- **Material provided**:
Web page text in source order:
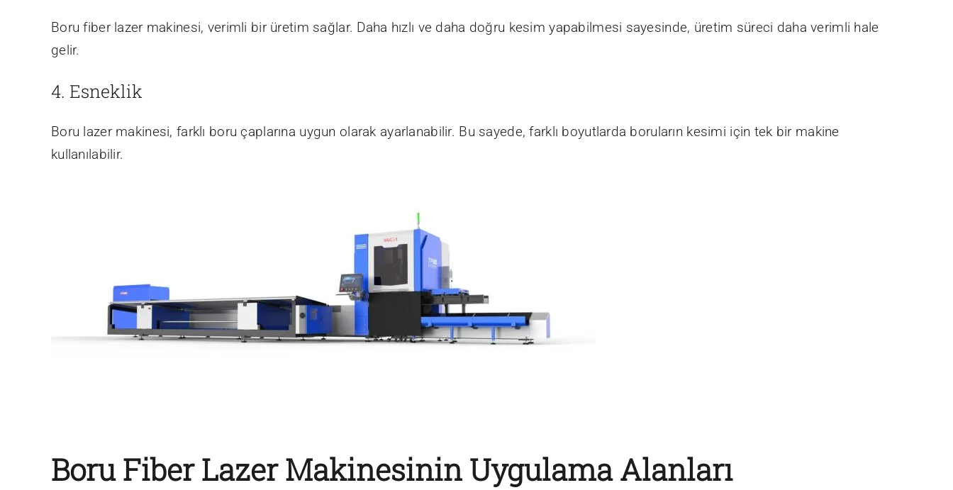
Boru fiber lazer makinesi, verimli bir üretim sağlar. Daha hızlı ve daha doğru kesim yapabilmesi sayesinde, üretim süreci daha verimli hale
gelir.
4. Esneklik
Boru lazer makinesi, farklı boru çaplarına uygun olarak ayarlanabilir. Bu sayede, farklı boyutlarda boruların kesimi için tek bir makine
kullanılabilir.
Boru Fiber Lazer Makinesinin Uygulama Alanları
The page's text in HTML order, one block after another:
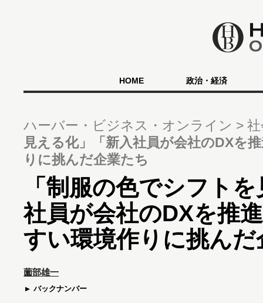
HOME 政治・経済
ハーバー・ビジネス・オンライン
見える化」「新入社員が会社のDXを
りに挑んだ企業たち
「制服の色でシフト
社員が会社のDXを推
すい環境作りに挑んだ
薗部雄一
バックナンバー
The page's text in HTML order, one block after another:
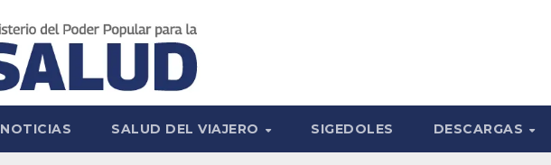
NOTICIAS SALUD DEL VIAJERO SIGEDOLES DESCARGAS
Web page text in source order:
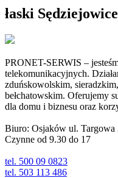
łaski
PRONET-SERWIS –
telekomunikacyjnych.
zduńskowolskim,
bełchatowskim. Oferujemy
dla domu i biznesu oraz
Biuro: Osjaków ul. Targowa
Czynne od 9.30 do 17
tel. 500 09 0823
tel. 503 113 486
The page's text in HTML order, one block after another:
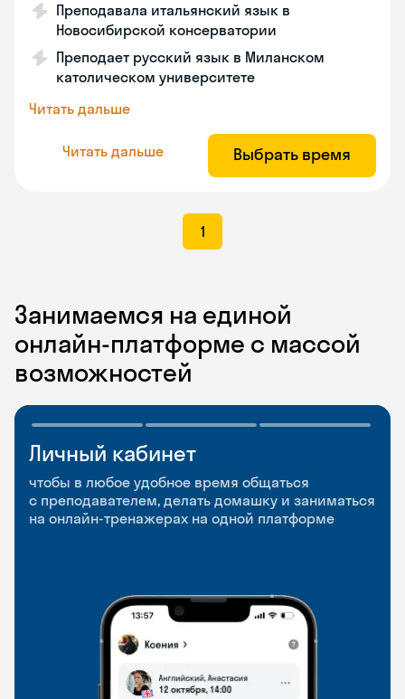
Преподавала итальянский язык в
Новосибирской консерватории
Преподает русский язык в Миланском
католическом университете
Читать дальше
Читать дальше Выбрать время
1
Занимаемся на единой
онлайн-платформе с массой
возможностей
Личный кабинет
чтобы в любое удобное время общаться
с преподавателем, делать домашку и заниматься
на онлайн-тренажерах на одной платформе
Мобильное
приложение
чтобы заниматься и изучать новые слова где
и когда удобно
Разговорные клубы
и Talks
Групповые занятия для разговорной практики
и индивидуальные встречи с преподавателями
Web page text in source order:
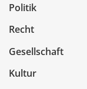
Politik
Recht
Gesellschaft
Kultur
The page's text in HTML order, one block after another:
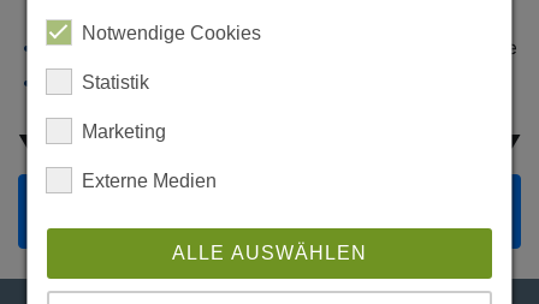
Zentrales System für Telefon, SMS und Online-Gebote
Hohe Flexibilität des Systems: extrem kurzfristige
▼ Zum Download der kompletten 1-2-3.live Case Study ▼
Zustimmung zum "CreaLog ChatBot" Cookie um
diesen Inhalt anzuzeigen
Notwendige Cookies
Statistik
Marketing
Externe Medien
ALLE AUSWÄHLEN
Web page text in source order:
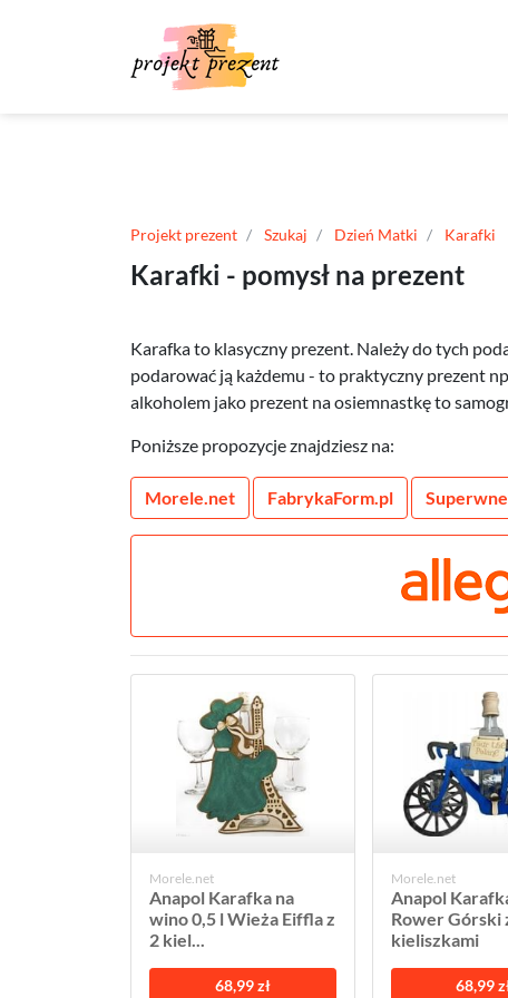
Projekt prezent Szukaj Dzień Matki Karafki
Karafki - pomysł na prezent
Karafka to klasyczny prezent. Należy do tych
podarować ją każdemu - to praktyczny prezent
alkoholem jako prezent na osiemnastkę to
Poniższe propozycje znajdziesz na:
Morele.net FabrykaForm.pl
Morele.net
Anapol Karafka na
wino 0,5 l Wieża Eiffla z
2 kiel...
68,99 zł
Morele.net
Anapol
Rower Górski
kieliszkami
68,99
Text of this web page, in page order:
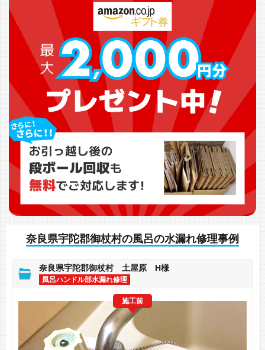
奈良県宇陀郡御杖村の風呂の水漏れ修理事例
奈良県宇陀郡御杖村 土屋原 H様
風呂ハンドル部水漏れ修理
施工前
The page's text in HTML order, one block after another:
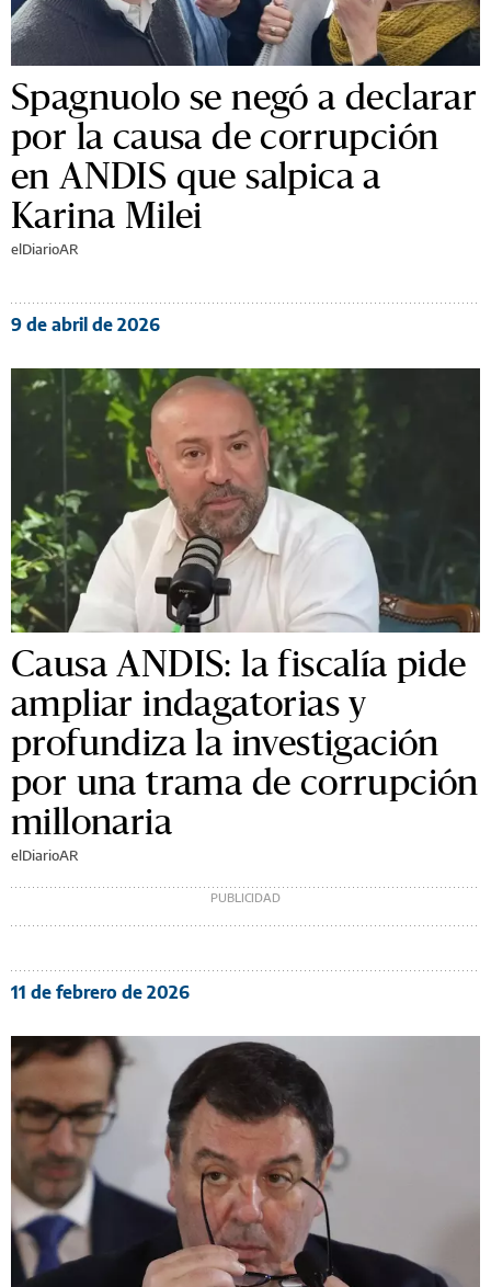
Spagnuolo se negó a declarar
por la causa de corrupción
en ANDIS que salpica a
Karina Milei
elDiarioAR
9 de abril de 2026
Causa ANDIS: la fiscalía pide
ampliar indagatorias y
profundiza la investigación
por una trama de corrupción
millonaria
elDiarioAR
11 de febrero de 2026
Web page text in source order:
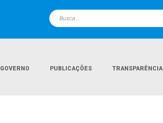
GOVERNO PUBLICAÇÕES TRANSPARÊNCIA
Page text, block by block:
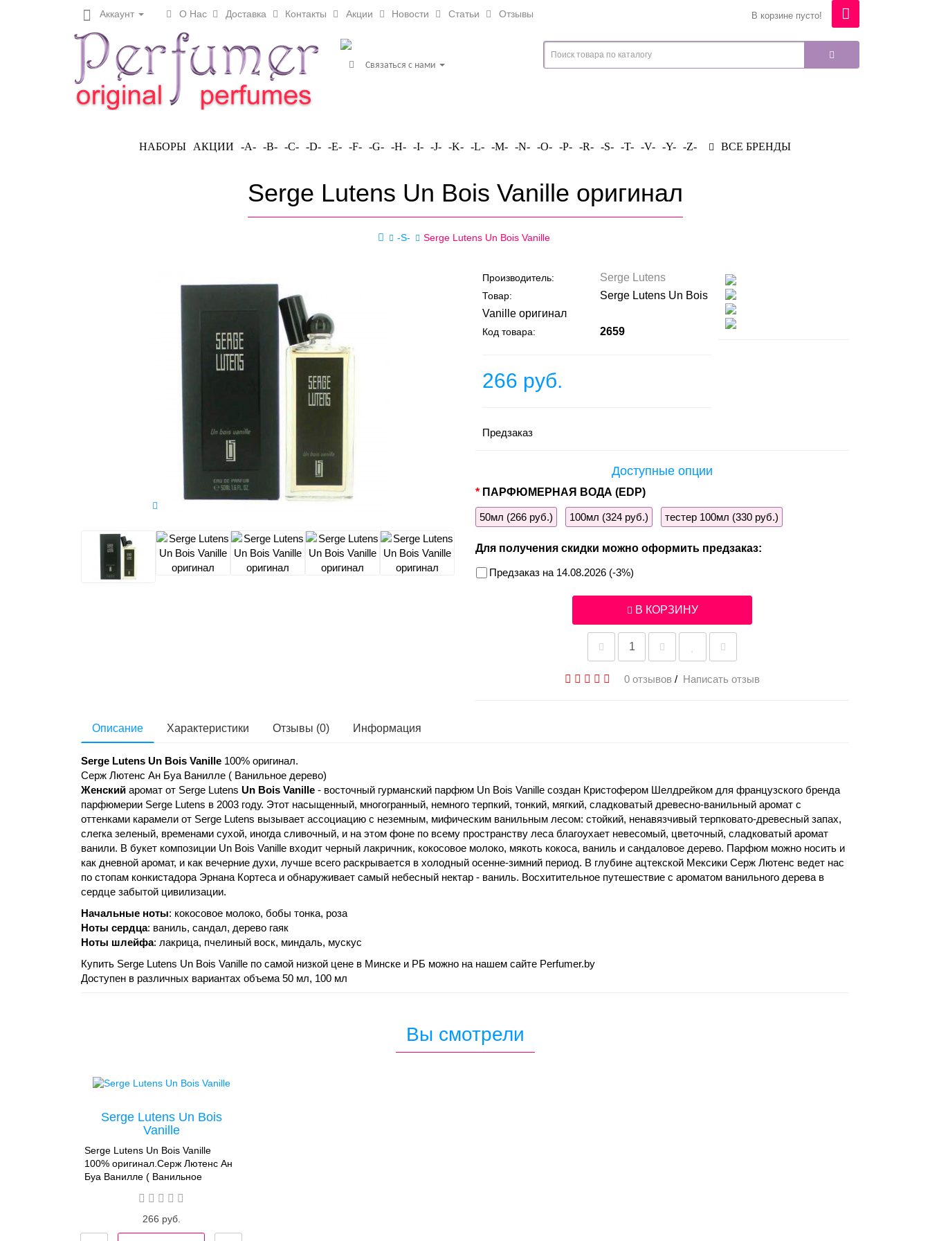
Аккаунт О Нас Доставка Контакты Акции Новости Статьи Отзывы В корзине пусто!
Связаться с нами
НАБОРЫ АКЦИИ -A- -B- -C- -D- -E- -F- -G- -H- -I- -J- -K- -L- -M- -N- -O- -P- -R- -S- -T- -V- -Y- -Z- ВСЕ БРЕНДЫ
Serge Lutens Un Bois Vanille оригинал
-S- Serge Lutens Un Bois Vanille
Производитель: Serge Lutens
Товар:
Serge Lutens Un Bois
Vanille оригинал
Код товара: 2659
266 руб.
Предзаказ
Доступные опции
ПАРФЮМЕРНАЯ ВОДА (EDP)
50мл (266 руб.) 100мл (324 руб.) тестер 100мл (330 руб.)
Для получения скидки можно оформить предзаказ:
Предзаказ на 14.08.2026 (-3%)
В КОРЗИНУ
0 отзывов / Написать отзыв
Описание Характеристики Отзывы (0) Информация
Serge Lutens Un Bois Vanille 100% оригинал.
Серж Лютенс Ан Буа Ванилле ( Ванильное дерево)
Женский аромат от Serge Lutens Un Bois Vanille - восточный гурманский парфюм Un Bois Vanille создан Кристофером Шелдрейком для французского бренда
парфюмерии Serge Lutens в 2003 году. Этот насыщенный, многогранный, немного терпкий, тонкий, мягкий, сладковатый древесно-ванильный аромат с
оттенками карамели от Serge Lutens вызывает ассоциацию с неземным, мифическим ванильным лесом: стойкий, ненавязчивый терпковато-древесный запах,
слегка зеленый, временами сухой, иногда сливочный, и на этом фоне по всему пространству леса благоухает невесомый, цветочный, сладковатый аромат
ванили. В букет композиции Un Bois Vanille входит черный лакричник, кокосовое молоко, мякоть кокоса, ваниль и сандаловое дерево. Парфюм можно носить и
как дневной аромат, и как вечерние духи, лучше всего раскрывается в холодный осенне-зимний период. В глубине ацтекской Мексики Серж Лютенс ведет нас
по стопам конкистадора Эрнана Кортеса и обнаруживает самый небесный нектар - ваниль. Восхитительное путешествие с ароматом ванильного дерева в
сердце забытой цивилизации.
Начальные ноты: кокосовое молоко, бобы тонка, роза
Ноты сердца: ваниль, сандал, дерево гаяк
Ноты шлейфа: лакрица, пчелиный воск, миндаль, мускус
Купить Serge Lutens Un Bois Vanille по самой низкой цене в Минске и РБ можно на нашем сайте Perfumer.by
Доступен в различных вариантах объема 50 мл, 100 мл
Вы смотрели
Serge Lutens Un Bois
Vanille
Serge Lutens Un Bois Vanille
100% оригинал.Серж Лютенс Ан
Буа Ванилле ( Ванильное
Lutens Un Bois Vanille -
восточный гурманский парфюм
266 руб.
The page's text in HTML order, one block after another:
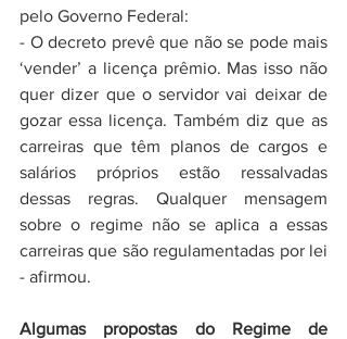
pelo Governo Federal:
- O decreto prevê que não se pode mais
‘vender’ a licença prêmio. Mas isso não
quer dizer que o servidor vai deixar de
gozar essa licença. Também diz que as
carreiras que têm planos de cargos e
salários próprios estão ressalvadas
dessas regras. Qualquer mensagem
sobre o regime não se aplica a essas
carreiras que são regulamentadas por lei
- afirmou.
Algumas propostas do Regime de
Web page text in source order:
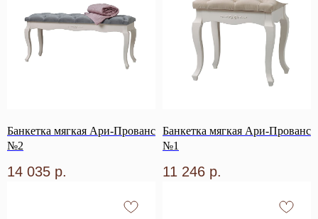
Банкетка мягкая Ари-Прованс
№2
14 035 р.
Банкетка мягкая Ари-Прованс
№1
11 246 р.
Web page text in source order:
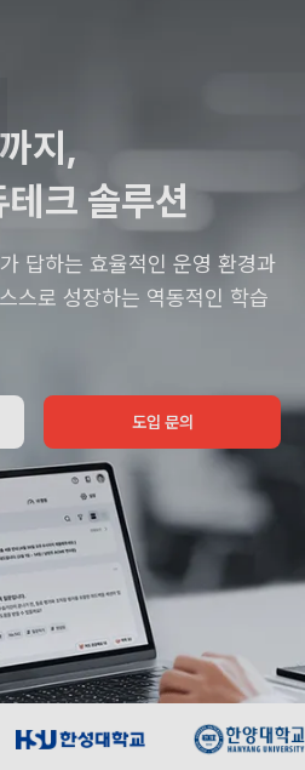
지,
크 솔루션
스로 성장하는 역동적인 학습
도입 문의

- **Problem details**: With the pictures removed, set down every line of the listing above exactly.

- **The completed task**:
Web page text in source order:
Boru fiber lazer makinesi, verimli bir üretim sağlar. Daha hızlı ve daha doğru kesim yapabilmesi sayesinde, üretim süreci daha verimli hale
gelir.
4. Esneklik
Boru lazer makinesi, farklı boru çaplarına uygun olarak ayarlanabilir. Bu sayede, farklı boyutlarda boruların kesimi için tek bir makine
kullanılabilir.
Boru Fiber Lazer Makinesinin Uygulama Alanları
The page's text in HTML order, one block after another:
HOME 政治・経済
ハーバー・ビジネス・オンライン
見える化」「新入社員が会社のDXを
りに挑んだ企業たち
「制服の色でシフト
社員が会社のDXを推
すい環境作りに挑んだ
薗部雄一
バックナンバー
The page's text in HTML order, one block after another:
NOTICIAS SALUD DEL VIAJERO SIGEDOLES DESCARGAS
Web page text in source order:
łaski
PRONET-SERWIS –
telekomunikacyjnych.
zduńskowolskim,
bełchatowskim. Oferujemy
dla domu i biznesu oraz
Biuro: Osjaków ul. Targowa
Czynne od 9.30 do 17
tel. 500 09 0823
tel. 503 113 486
The page's text in HTML order, one block after another:
Преподавала итальянский язык в
Новосибирской консерватории
Преподает русский язык в Миланском
католическом университете
Читать дальше
Читать дальше Выбрать время
1
Занимаемся на единой
онлайн-платформе с массой
возможностей
Личный кабинет
чтобы в любое удобное время общаться
с преподавателем, делать домашку и заниматься
на онлайн-тренажерах на одной платформе
Мобильное
приложение
чтобы заниматься и изучать новые слова где
и когда удобно
Разговорные клубы
и Talks
Групповые занятия для разговорной практики
и индивидуальные встречи с преподавателями
Web page text in source order:
Politik
Recht
Gesellschaft
Kultur
The page's text in HTML order, one block after another:
Zentrales System für Telefon, SMS und Online-Gebote
Hohe Flexibilität des Systems: extrem kurzfristige
▼ Zum Download der kompletten 1-2-3.live Case Study ▼
Zustimmung zum "CreaLog ChatBot" Cookie um
diesen Inhalt anzuzeigen
Notwendige Cookies
Statistik
Marketing
Externe Medien
ALLE AUSWÄHLEN
Web page text in source order:
Projekt prezent Szukaj Dzień Matki Karafki
Karafki - pomysł na prezent
Karafka to klasyczny prezent. Należy do tych
podarować ją każdemu - to praktyczny prezent
alkoholem jako prezent na osiemnastkę to
Poniższe propozycje znajdziesz na:
Morele.net FabrykaForm.pl
Morele.net
Anapol Karafka na
wino 0,5 l Wieża Eiffla z
2 kiel...
68,99 zł
Morele.net
Anapol
Rower Górski
kieliszkami
68,99
Text of this web page, in page order:
奈良県宇陀郡御杖村の風呂の水漏れ修理事例
奈良県宇陀郡御杖村 土屋原 H様
風呂ハンドル部水漏れ修理
施工前
The page's text in HTML order, one block after another:
Spagnuolo se negó a declarar
por la causa de corrupción
en ANDIS que salpica a
Karina Milei
elDiarioAR
9 de abril de 2026
Causa ANDIS: la fiscalía pide
ampliar indagatorias y
profundiza la investigación
por una trama de corrupción
millonaria
elDiarioAR
11 de febrero de 2026
Web page text in source order:
GOVERNO PUBLICAÇÕES TRANSPARÊNCIA
Page text, block by block:
Аккаунт О Нас Доставка Контакты Акции Новости Статьи Отзывы В корзине пусто!
Связаться с нами
НАБОРЫ АКЦИИ -A- -B- -C- -D- -E- -F- -G- -H- -I- -J- -K- -L- -M- -N- -O- -P- -R- -S- -T- -V- -Y- -Z- ВСЕ БРЕНДЫ
Serge Lutens Un Bois Vanille оригинал
-S- Serge Lutens Un Bois Vanille
Производитель: Serge Lutens
Товар:
Serge Lutens Un Bois
Vanille оригинал
Код товара: 2659
266 руб.
Предзаказ
Доступные опции
ПАРФЮМЕРНАЯ ВОДА (EDP)
50мл (266 руб.) 100мл (324 руб.) тестер 100мл (330 руб.)
Для получения скидки можно оформить предзаказ:
Предзаказ на 14.08.2026 (-3%)
В КОРЗИНУ
0 отзывов / Написать отзыв
Описание Характеристики Отзывы (0) Информация
Serge Lutens Un Bois Vanille 100% оригинал.
Серж Лютенс Ан Буа Ванилле ( Ванильное дерево)
Женский аромат от Serge Lutens Un Bois Vanille - восточный гурманский парфюм Un Bois Vanille создан Кристофером Шелдрейком для французского бренда
парфюмерии Serge Lutens в 2003 году. Этот насыщенный, многогранный, немного терпкий, тонкий, мягкий, сладковатый древесно-ванильный аромат с
оттенками карамели от Serge Lutens вызывает ассоциацию с неземным, мифическим ванильным лесом: стойкий, ненавязчивый терпковато-древесный запах,
слегка зеленый, временами сухой, иногда сливочный, и на этом фоне по всему пространству леса благоухает невесомый, цветочный, сладковатый аромат
ванили. В букет композиции Un Bois Vanille входит черный лакричник, кокосовое молоко, мякоть кокоса, ваниль и сандаловое дерево. Парфюм можно носить и
как дневной аромат, и как вечерние духи, лучше всего раскрывается в холодный осенне-зимний период. В глубине ацтекской Мексики Серж Лютенс ведет нас
по стопам конкистадора Эрнана Кортеса и обнаруживает самый небесный нектар - ваниль. Восхитительное путешествие с ароматом ванильного дерева в
сердце забытой цивилизации.
Начальные ноты: кокосовое молоко, бобы тонка, роза
Ноты сердца: ваниль, сандал, дерево гаяк
Ноты шлейфа: лакрица, пчелиный воск, миндаль, мускус
Купить Serge Lutens Un Bois Vanille по самой низкой цене в Минске и РБ можно на нашем сайте Perfumer.by
Доступен в различных вариантах объема 50 мл, 100 мл
Вы смотрели
Serge Lutens Un Bois
Vanille
Serge Lutens Un Bois Vanille
100% оригинал.Серж Лютенс Ан
Буа Ванилле ( Ванильное
Lutens Un Bois Vanille -
восточный гурманский парфюм
266 руб.
The page's text in HTML order, one block after another:
pelo Governo Federal:
- O decreto prevê que não se pode mais
‘vender’ a licença prêmio. Mas isso não
quer dizer que o servidor vai deixar de
gozar essa licença. Também diz que as
carreiras que têm planos de cargos e
salários próprios estão ressalvadas
dessas regras. Qualquer mensagem
sobre o regime não se aplica a essas
carreiras que são regulamentadas por lei
- afirmou.
Algumas propostas do Regime de
Web page text in source order:
Банкетка мягкая Ари-Прованс
№2
14 035 р.
Банкетка мягкая Ари-Прованс
№1
11 246 р.
Web page text in source order:
지,
크 솔루션
스로 성장하는 역동적인 학습
도입 문의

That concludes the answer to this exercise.